◆ Input records ◆

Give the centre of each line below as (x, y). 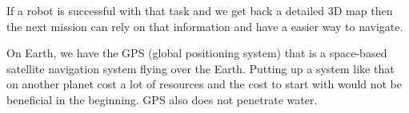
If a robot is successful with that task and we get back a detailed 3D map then (200, 10)
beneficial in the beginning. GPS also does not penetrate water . (162, 99)
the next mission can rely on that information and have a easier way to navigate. (205, 26)
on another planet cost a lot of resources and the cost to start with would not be (204, 84)
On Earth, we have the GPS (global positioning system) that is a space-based (197, 53)
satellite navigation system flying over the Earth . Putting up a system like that (200, 68)
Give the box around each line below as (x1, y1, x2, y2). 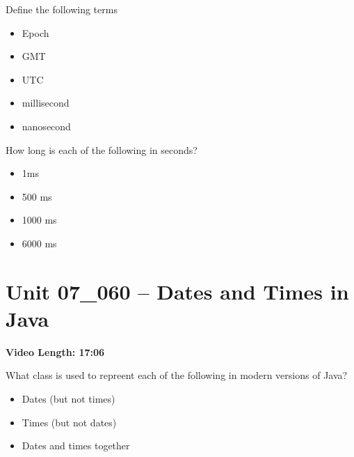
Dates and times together (22, 438, 130, 453)
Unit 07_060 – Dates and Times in (6, 277, 349, 305)
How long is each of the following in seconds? (6, 142, 198, 157)
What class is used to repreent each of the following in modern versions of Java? (6, 368, 348, 382)
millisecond (22, 95, 70, 110)
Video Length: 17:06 (6, 344, 105, 359)
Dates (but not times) (22, 392, 115, 406)
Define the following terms (6, 2, 118, 16)

◆ What the task requires ◆
Every line of the data above is to be set down word for word, with the pictures left out.

◆ Result ◆
Give the centre of each line below as (x, y). 
If a robot is successful with that task and we get back a detailed 3D map then (200, 10)
beneficial in the beginning. GPS also does not penetrate water . (162, 99)
the next mission can rely on that information and have a easier way to navigate. (205, 26)
on another planet cost a lot of resources and the cost to start with would not be (204, 84)
On Earth, we have the GPS (global positioning system) that is a space-based (197, 53)
satellite navigation system flying over the Earth . Putting up a system like that (200, 68)
Give the box around each line below as (x1, y1, x2, y2). 
Dates and times together (22, 438, 130, 453)
Unit 07_060 – Dates and Times in (6, 277, 349, 305)
How long is each of the following in seconds? (6, 142, 198, 157)
What class is used to repreent each of the following in modern versions of Java? (6, 368, 348, 382)
millisecond (22, 95, 70, 110)
Video Length: 17:06 (6, 344, 105, 359)
Dates (but not times) (22, 392, 115, 406)
Define the following terms (6, 2, 118, 16)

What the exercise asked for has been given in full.